Why would I lifestream without caching?
January 20th, 2008
One lifestreaming article that I actually found surprising was about lifecaching. I agree completely with that article, so why was it surprising? Because I hadn't considered caching to be optional. Sucking in all that data and saving it in a system that I control is a fundamental requirement. It's the first step, not an add-on feature.

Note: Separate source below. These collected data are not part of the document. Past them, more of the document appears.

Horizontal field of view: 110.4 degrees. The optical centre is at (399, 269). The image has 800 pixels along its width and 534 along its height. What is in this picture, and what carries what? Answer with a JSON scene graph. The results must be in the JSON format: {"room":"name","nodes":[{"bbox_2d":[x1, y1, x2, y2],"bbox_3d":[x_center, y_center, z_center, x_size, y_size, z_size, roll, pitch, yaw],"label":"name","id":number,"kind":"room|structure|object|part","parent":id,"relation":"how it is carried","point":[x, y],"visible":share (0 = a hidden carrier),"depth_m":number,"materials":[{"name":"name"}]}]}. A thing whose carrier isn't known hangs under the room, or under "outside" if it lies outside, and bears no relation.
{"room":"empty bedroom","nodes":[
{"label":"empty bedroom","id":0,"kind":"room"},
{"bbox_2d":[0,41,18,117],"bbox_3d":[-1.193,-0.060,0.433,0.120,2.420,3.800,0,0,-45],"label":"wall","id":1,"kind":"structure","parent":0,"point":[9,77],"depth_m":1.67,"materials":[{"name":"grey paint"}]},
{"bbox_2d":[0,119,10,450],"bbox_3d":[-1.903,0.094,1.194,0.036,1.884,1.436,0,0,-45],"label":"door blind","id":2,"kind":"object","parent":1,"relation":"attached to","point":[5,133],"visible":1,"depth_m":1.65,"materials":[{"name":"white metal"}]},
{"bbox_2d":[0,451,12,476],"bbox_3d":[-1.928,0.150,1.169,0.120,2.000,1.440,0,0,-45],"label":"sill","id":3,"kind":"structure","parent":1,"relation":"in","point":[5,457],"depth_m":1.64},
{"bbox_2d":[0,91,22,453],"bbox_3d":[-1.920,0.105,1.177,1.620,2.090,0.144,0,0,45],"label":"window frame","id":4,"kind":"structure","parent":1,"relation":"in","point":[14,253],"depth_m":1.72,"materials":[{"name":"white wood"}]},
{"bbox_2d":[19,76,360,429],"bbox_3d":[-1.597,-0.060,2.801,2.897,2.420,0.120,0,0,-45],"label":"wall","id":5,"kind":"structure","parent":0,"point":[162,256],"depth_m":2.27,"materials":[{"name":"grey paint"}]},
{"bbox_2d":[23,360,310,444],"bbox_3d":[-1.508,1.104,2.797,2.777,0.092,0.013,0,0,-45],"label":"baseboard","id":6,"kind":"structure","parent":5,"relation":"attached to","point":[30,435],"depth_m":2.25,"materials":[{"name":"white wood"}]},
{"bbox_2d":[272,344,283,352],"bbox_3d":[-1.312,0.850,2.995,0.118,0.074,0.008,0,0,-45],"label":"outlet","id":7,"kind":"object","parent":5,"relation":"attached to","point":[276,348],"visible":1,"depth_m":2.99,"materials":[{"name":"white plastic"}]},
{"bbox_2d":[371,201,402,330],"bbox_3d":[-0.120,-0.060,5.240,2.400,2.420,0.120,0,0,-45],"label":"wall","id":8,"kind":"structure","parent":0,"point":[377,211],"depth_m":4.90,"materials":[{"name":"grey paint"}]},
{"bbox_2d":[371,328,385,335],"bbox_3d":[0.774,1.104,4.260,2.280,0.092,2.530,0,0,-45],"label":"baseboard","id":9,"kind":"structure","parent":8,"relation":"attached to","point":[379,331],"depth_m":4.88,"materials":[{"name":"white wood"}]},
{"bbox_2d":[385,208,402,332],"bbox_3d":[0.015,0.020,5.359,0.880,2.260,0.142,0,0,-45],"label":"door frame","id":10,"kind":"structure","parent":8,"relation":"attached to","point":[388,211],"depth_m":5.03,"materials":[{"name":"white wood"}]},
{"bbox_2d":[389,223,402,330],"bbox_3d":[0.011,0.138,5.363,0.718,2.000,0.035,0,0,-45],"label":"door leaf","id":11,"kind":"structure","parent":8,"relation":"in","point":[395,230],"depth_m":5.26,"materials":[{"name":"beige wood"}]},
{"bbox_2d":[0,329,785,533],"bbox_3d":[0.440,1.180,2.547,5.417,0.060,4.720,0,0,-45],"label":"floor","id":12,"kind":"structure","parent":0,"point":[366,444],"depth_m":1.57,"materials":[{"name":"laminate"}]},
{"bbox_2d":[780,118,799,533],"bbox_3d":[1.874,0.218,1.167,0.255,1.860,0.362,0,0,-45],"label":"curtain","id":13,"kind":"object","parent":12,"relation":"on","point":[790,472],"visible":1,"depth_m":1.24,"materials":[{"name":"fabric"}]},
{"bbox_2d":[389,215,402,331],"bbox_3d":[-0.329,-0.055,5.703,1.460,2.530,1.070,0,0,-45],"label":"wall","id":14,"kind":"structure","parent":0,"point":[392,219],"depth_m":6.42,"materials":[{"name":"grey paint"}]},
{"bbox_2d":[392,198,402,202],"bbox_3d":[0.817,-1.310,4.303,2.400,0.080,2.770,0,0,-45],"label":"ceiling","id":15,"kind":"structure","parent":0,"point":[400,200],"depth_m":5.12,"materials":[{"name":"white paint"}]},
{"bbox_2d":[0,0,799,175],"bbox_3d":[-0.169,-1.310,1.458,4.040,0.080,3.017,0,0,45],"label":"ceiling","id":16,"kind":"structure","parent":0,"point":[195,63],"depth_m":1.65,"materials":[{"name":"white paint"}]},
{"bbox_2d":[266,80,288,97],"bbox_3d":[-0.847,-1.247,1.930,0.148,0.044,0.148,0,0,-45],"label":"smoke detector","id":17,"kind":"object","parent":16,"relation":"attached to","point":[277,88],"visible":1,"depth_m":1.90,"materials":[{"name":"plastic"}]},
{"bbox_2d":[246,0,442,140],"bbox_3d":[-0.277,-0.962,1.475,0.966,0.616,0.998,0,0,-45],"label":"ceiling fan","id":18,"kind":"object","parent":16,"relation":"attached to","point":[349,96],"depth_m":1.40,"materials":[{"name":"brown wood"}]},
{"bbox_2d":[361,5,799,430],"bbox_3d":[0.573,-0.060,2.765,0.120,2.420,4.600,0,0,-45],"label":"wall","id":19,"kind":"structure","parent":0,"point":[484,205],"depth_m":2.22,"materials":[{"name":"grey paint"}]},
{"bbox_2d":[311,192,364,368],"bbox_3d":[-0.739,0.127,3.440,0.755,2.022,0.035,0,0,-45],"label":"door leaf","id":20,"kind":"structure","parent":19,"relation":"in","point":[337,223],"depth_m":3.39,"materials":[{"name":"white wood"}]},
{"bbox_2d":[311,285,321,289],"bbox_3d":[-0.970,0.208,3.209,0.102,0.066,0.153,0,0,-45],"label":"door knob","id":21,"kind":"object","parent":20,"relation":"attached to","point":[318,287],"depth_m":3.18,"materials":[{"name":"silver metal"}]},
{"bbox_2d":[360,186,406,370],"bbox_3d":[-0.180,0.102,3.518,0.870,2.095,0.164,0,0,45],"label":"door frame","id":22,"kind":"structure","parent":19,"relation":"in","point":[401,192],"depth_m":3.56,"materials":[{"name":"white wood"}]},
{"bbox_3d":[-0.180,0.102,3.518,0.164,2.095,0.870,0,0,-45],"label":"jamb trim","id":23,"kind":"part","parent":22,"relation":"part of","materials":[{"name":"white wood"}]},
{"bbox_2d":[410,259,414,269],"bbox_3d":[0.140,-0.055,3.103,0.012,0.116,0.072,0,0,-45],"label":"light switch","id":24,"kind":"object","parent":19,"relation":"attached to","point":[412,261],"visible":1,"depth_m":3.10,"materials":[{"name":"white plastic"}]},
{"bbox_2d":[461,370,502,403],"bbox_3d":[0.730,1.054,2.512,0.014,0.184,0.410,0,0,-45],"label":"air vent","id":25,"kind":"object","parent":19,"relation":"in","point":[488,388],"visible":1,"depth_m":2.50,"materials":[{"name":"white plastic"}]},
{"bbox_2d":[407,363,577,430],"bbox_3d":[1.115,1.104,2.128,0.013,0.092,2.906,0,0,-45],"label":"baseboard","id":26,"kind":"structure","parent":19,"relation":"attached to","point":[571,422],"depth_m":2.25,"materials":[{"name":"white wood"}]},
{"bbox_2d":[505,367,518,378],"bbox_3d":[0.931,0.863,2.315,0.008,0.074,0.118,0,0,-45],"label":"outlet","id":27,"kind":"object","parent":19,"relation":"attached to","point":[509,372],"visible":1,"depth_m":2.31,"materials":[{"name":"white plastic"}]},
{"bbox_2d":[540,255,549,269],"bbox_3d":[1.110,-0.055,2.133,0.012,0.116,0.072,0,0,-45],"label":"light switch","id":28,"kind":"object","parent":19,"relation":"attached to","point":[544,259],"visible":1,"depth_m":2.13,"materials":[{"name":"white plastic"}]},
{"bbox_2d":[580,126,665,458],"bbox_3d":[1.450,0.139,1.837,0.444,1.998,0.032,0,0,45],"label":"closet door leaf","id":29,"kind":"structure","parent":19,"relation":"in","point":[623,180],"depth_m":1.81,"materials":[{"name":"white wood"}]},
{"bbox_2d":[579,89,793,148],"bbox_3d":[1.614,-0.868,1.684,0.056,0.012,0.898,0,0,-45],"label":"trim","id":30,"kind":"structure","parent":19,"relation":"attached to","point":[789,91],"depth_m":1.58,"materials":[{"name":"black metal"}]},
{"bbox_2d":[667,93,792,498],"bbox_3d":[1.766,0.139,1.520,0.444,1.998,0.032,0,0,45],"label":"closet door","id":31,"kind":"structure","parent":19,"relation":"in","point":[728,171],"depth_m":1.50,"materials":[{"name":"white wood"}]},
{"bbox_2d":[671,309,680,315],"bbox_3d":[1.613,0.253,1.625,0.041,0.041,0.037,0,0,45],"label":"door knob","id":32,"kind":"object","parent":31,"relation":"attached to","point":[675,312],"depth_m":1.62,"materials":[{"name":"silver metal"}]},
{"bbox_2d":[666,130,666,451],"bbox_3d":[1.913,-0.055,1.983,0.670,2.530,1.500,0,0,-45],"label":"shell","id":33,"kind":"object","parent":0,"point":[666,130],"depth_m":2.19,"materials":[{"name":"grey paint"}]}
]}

(Hm. Does lifestream work as a verb?)
January 22nd, 2008 at 07:48 AM I'm glad you enjoyed my article - I have a few follow-ups to that article that I need to pound out - such as different ways of actually caching the data. I can say reading a couple of your earlier that you are not late to the life streaming party. While I agree life streaming is useful, important, and mostly neat. Life caching is the evolutionary transition that will need to occur as the data portability movement takes place. Tools unfortunately to do any type of life caching are terrible at this time. I have some wordpress plugins that I 'm cutting my PHP learning teeth on that have lots of bugs that I need to streamline - if the object of most of these plugins came from the lifestreaming design instead of spam blog design (repurposing RSS feeds can go both ways) then this small faction of belief in saving our own data can grow. Dang - sometimes I'm just too long winded. P.S. Lifestreaming is becoming a verb maybe in a few more years it will be up there with w00t and in the dictionary.
January 22nd, 2008 at 05:57 PM
I look forward to reading your thoughts... I'll be putting some tools out there myself as I get working on them and make them useful.